Within the records below, find the line with "Carson (275, 28, 311, 41)" and the line with "Service en logistiek [71, 245]", then reproduce exactly those two lines and all lines between them, without any picture.

■ Data excerpts ■
<<<<

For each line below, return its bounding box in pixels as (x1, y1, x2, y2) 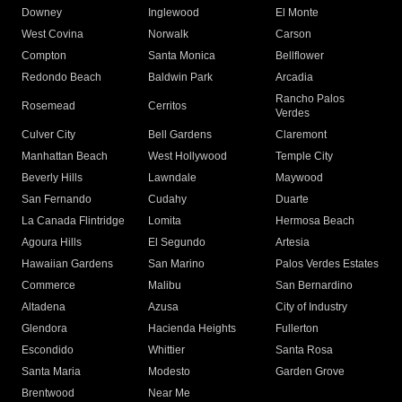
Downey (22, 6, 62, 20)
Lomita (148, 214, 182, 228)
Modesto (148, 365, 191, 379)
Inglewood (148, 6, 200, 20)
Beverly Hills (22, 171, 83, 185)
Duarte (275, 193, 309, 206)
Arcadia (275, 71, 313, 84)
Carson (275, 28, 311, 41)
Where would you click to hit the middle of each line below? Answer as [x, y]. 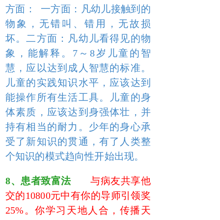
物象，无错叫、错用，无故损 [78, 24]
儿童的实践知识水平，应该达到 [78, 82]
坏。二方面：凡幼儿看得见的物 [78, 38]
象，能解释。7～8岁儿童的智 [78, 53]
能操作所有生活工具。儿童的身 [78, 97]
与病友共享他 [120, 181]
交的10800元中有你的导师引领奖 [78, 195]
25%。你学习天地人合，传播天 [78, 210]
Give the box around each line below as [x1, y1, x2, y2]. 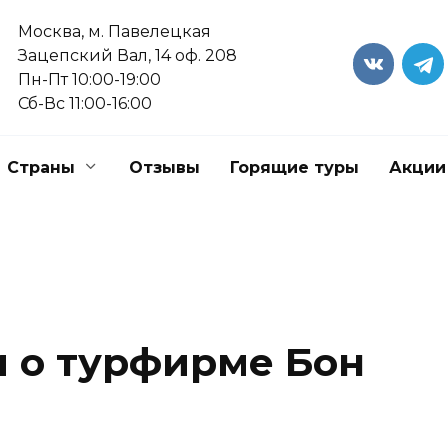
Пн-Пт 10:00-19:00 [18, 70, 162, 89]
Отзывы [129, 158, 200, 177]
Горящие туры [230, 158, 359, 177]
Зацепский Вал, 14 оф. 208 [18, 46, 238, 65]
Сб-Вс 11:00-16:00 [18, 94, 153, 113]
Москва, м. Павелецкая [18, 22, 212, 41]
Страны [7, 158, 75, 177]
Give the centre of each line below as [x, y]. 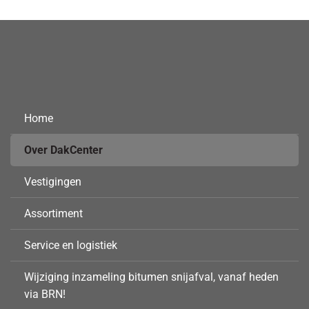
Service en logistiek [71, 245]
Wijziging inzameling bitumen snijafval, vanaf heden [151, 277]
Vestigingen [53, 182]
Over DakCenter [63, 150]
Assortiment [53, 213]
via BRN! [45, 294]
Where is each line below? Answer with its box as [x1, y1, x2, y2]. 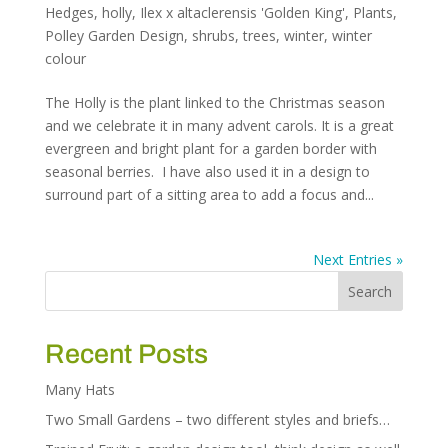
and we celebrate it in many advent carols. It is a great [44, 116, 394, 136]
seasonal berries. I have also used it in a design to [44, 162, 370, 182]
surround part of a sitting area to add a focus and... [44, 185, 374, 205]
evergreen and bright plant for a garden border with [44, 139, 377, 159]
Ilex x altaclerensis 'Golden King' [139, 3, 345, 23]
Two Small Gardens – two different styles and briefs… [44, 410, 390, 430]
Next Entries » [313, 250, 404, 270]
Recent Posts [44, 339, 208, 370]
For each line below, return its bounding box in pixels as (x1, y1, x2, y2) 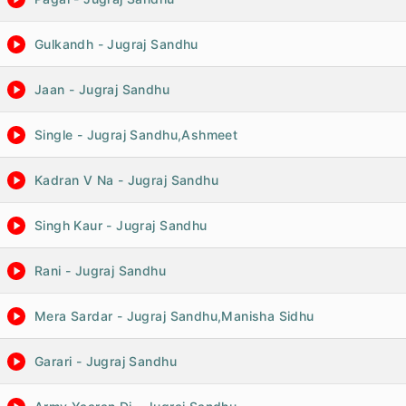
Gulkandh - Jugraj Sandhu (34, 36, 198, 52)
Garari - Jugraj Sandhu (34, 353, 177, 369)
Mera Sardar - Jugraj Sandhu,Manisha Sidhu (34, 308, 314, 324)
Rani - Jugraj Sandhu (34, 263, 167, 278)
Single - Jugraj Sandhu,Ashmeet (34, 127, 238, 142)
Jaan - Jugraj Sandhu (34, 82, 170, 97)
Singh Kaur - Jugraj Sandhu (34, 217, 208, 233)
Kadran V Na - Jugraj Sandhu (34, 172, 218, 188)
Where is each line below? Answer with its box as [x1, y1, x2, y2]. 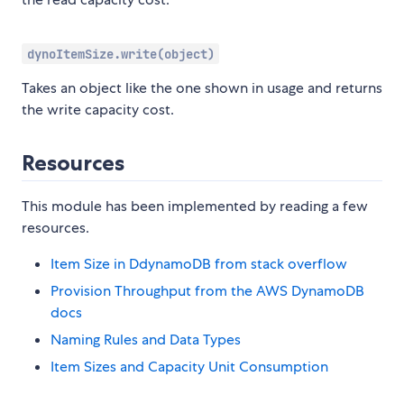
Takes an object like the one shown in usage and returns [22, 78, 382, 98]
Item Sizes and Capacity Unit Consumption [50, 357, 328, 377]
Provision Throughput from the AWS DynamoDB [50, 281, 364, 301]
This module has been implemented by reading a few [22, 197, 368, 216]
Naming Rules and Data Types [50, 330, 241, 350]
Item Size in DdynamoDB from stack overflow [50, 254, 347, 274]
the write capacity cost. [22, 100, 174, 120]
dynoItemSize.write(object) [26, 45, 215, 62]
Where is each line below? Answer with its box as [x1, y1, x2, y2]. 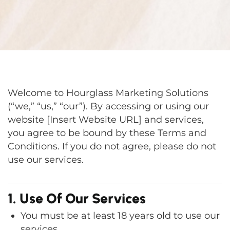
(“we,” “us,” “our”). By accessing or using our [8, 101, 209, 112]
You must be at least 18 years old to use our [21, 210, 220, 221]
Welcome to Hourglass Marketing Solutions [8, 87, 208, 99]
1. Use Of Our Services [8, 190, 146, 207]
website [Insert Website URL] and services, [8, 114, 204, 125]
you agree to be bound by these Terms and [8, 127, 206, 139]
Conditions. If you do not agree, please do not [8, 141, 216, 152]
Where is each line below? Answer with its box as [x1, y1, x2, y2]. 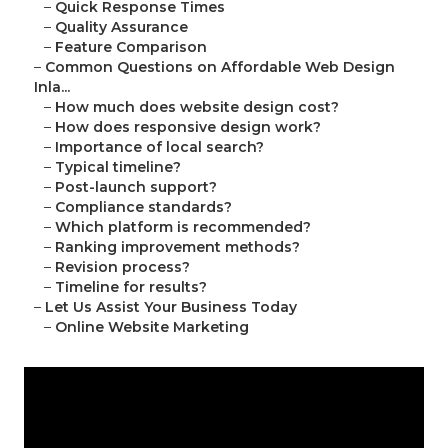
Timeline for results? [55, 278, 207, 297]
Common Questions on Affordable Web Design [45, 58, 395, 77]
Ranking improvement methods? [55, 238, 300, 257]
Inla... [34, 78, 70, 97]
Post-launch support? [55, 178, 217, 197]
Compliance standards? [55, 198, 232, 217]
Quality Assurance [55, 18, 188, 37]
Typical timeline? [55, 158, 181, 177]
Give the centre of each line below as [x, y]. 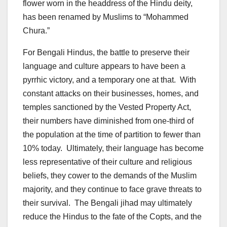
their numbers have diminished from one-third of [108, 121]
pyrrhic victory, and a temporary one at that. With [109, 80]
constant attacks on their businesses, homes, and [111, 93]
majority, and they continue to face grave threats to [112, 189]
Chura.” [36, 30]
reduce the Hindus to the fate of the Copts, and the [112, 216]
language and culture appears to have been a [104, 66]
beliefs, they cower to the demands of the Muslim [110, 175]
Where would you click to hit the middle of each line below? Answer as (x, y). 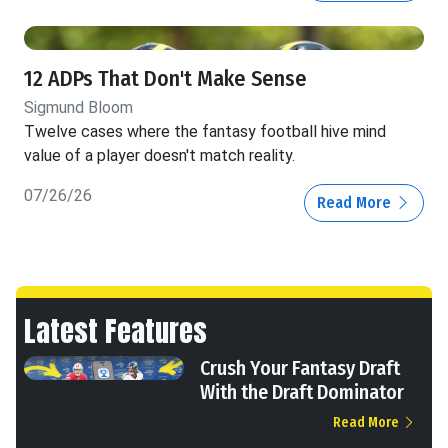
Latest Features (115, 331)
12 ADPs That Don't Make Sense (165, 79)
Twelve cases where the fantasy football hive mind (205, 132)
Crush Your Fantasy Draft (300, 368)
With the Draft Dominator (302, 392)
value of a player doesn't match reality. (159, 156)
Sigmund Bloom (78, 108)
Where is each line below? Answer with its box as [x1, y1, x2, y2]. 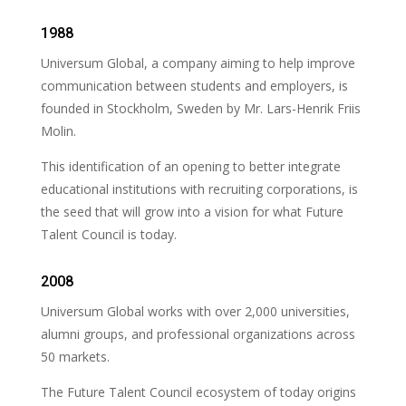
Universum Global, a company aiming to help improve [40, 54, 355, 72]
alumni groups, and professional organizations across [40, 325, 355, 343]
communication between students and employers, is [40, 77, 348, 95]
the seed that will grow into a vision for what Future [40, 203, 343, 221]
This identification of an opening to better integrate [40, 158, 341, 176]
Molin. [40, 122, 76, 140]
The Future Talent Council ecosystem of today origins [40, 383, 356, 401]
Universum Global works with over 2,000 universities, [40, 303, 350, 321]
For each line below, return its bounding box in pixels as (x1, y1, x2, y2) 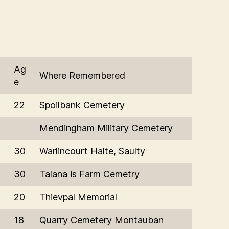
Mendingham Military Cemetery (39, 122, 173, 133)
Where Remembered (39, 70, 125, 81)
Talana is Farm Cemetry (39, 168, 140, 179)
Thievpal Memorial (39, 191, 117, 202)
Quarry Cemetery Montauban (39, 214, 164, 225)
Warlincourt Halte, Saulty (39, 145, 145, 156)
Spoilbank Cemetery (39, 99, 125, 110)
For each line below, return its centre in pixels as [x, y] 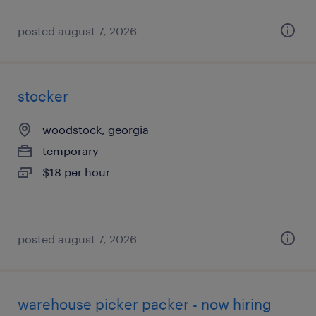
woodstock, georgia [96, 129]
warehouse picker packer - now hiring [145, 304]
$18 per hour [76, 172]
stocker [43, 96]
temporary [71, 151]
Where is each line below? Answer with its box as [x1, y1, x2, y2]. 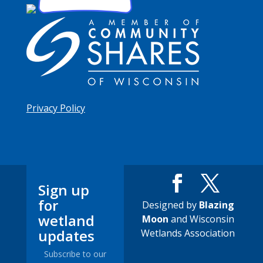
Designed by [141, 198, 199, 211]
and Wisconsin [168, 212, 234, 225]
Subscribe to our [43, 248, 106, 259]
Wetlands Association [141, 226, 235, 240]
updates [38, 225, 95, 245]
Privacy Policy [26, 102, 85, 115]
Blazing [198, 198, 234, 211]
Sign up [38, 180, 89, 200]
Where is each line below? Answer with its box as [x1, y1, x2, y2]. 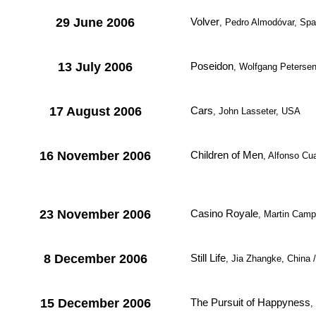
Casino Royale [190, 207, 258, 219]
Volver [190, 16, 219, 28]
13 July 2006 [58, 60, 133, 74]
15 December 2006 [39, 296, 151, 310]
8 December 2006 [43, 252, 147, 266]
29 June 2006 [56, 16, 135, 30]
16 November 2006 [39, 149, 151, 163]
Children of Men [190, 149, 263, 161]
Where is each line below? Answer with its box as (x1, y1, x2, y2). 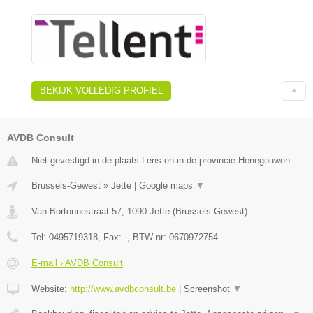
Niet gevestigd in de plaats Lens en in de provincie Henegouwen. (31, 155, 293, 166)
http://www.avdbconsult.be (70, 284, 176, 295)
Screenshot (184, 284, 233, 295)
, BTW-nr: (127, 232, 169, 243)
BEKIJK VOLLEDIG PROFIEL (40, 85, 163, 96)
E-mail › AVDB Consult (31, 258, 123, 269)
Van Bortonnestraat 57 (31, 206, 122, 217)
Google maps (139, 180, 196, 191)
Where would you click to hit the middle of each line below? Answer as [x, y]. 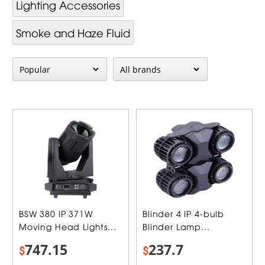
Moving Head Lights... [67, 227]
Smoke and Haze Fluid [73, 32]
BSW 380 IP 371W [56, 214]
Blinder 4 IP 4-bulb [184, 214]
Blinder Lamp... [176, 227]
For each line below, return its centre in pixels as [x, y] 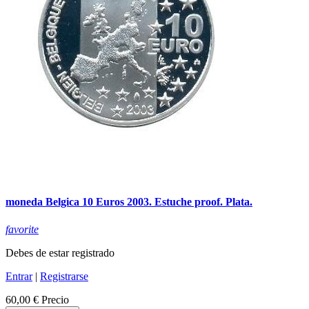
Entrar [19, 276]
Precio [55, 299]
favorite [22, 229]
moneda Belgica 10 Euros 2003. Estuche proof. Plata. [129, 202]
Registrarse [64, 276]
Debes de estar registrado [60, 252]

>>>>

■ Answer ■
Carson (275, 28, 311, 41)
Where would you click to hit the middle of each line below? Answer as [x, y]. 
物象，无错叫、错用，无故损 [78, 24]
儿童的实践知识水平，应该达到 [78, 82]
坏。二方面：凡幼儿看得见的物 [78, 38]
象，能解释。7～8岁儿童的智 [78, 53]
能操作所有生活工具。儿童的身 [78, 97]
与病友共享他 [120, 181]
交的10800元中有你的导师引领奖 [78, 195]
25%。你学习天地人合，传播天 [78, 210]
Give the box around each line below as [x1, y1, x2, y2]. 
Пн-Пт 10:00-19:00 [18, 70, 162, 89]
Отзывы [129, 158, 200, 177]
Горящие туры [230, 158, 359, 177]
Зацепский Вал, 14 оф. 208 [18, 46, 238, 65]
Сб-Вс 11:00-16:00 [18, 94, 153, 113]
Москва, м. Павелецкая [18, 22, 212, 41]
Страны [7, 158, 75, 177]
Give the centre of each line below as [x, y]. 
Service en logistiek [71, 245]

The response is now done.